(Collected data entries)
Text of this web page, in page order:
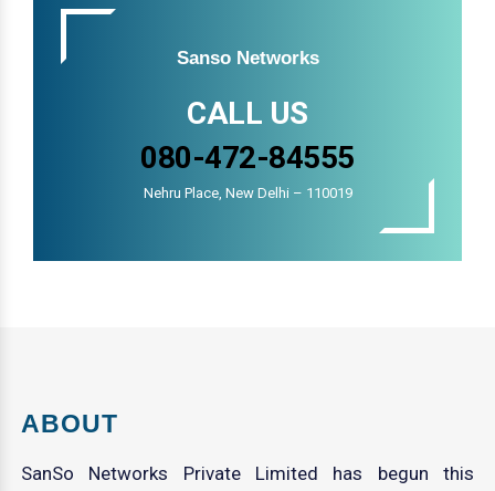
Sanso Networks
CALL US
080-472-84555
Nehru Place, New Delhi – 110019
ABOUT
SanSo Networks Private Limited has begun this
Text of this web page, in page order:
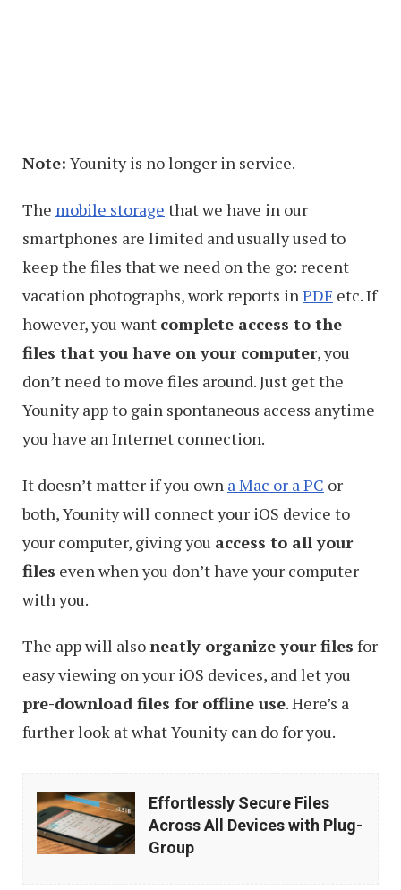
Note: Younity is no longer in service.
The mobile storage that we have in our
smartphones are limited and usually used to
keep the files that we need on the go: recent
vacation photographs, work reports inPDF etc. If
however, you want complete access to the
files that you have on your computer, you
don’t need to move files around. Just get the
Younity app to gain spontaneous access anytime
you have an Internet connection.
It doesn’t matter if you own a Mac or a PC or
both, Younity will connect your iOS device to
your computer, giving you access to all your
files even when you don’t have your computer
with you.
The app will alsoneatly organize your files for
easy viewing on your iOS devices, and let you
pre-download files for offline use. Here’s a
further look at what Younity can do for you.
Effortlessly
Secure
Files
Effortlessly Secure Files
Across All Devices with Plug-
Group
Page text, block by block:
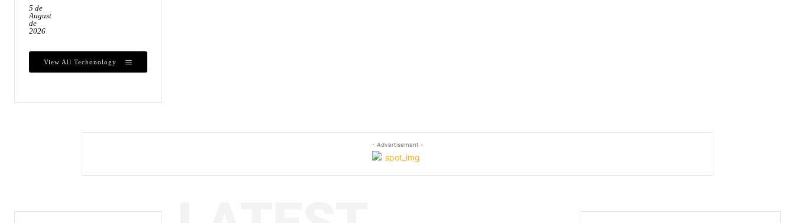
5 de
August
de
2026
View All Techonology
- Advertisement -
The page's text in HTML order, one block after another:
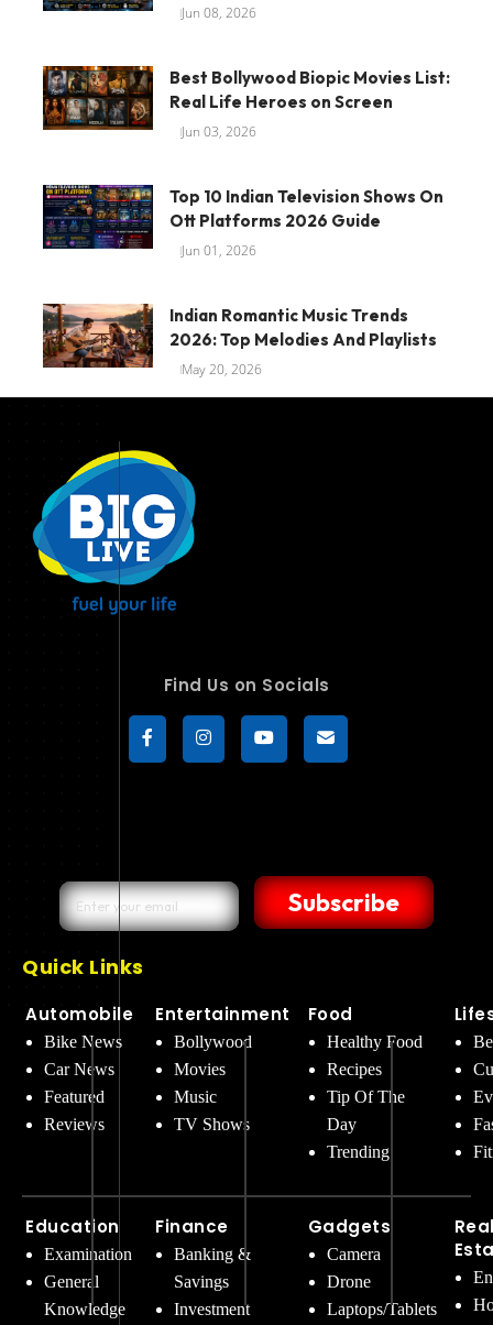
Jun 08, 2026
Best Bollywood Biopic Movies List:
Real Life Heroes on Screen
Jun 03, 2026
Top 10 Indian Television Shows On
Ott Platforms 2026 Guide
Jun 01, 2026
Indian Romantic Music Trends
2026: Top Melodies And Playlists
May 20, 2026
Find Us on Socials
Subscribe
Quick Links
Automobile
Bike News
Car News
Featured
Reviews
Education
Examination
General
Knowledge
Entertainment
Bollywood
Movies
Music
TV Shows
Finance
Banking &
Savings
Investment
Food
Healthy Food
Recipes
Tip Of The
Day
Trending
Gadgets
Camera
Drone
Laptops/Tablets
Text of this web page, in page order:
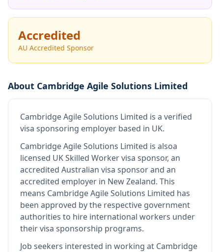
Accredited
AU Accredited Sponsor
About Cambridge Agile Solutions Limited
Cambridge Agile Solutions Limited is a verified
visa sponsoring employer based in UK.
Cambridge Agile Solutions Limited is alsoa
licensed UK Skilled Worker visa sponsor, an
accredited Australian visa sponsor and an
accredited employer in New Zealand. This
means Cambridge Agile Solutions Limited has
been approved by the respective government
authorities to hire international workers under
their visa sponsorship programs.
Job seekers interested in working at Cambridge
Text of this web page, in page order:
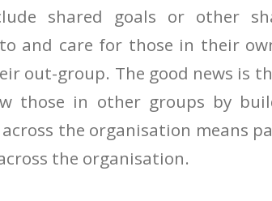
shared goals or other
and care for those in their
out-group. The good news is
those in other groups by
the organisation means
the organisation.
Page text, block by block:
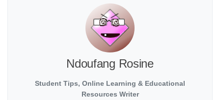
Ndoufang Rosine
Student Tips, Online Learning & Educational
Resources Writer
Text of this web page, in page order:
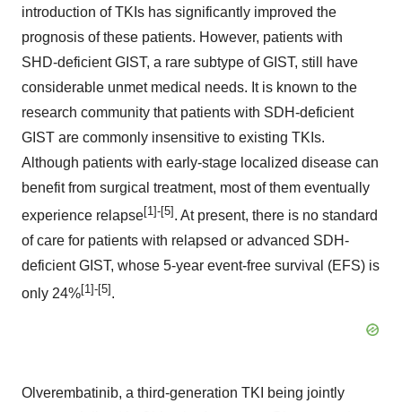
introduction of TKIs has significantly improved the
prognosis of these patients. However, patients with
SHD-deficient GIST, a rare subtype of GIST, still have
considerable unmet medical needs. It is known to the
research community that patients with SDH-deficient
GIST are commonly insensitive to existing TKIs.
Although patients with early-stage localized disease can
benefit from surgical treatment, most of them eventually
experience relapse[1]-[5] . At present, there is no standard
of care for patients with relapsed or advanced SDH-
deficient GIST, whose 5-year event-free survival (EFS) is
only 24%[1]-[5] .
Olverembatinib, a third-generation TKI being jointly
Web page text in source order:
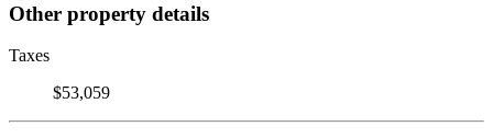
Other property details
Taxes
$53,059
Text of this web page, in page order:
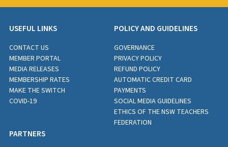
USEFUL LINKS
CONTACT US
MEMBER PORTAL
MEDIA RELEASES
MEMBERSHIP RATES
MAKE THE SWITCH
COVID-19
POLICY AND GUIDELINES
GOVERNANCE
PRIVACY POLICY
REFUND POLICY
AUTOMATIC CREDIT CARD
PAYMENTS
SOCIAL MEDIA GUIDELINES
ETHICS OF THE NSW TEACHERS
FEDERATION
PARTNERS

_Exercise brief_. Go to the line above that has "Although patients with" and copy exactly from there down to the line that has "MEMBER PORTAL", both included. Leave the pictures out.

_Task answer_.
Although patients with early-stage localized disease can
benefit from surgical treatment, most of them eventually
experience relapse[1]-[5] . At present, there is no standard
of care for patients with relapsed or advanced SDH-
deficient GIST, whose 5-year event-free survival (EFS) is
only 24%[1]-[5] .
Olverembatinib, a third-generation TKI being jointly
Web page text in source order:
Other property details
Taxes
$53,059
Text of this web page, in page order:
USEFUL LINKS
CONTACT US
MEMBER PORTAL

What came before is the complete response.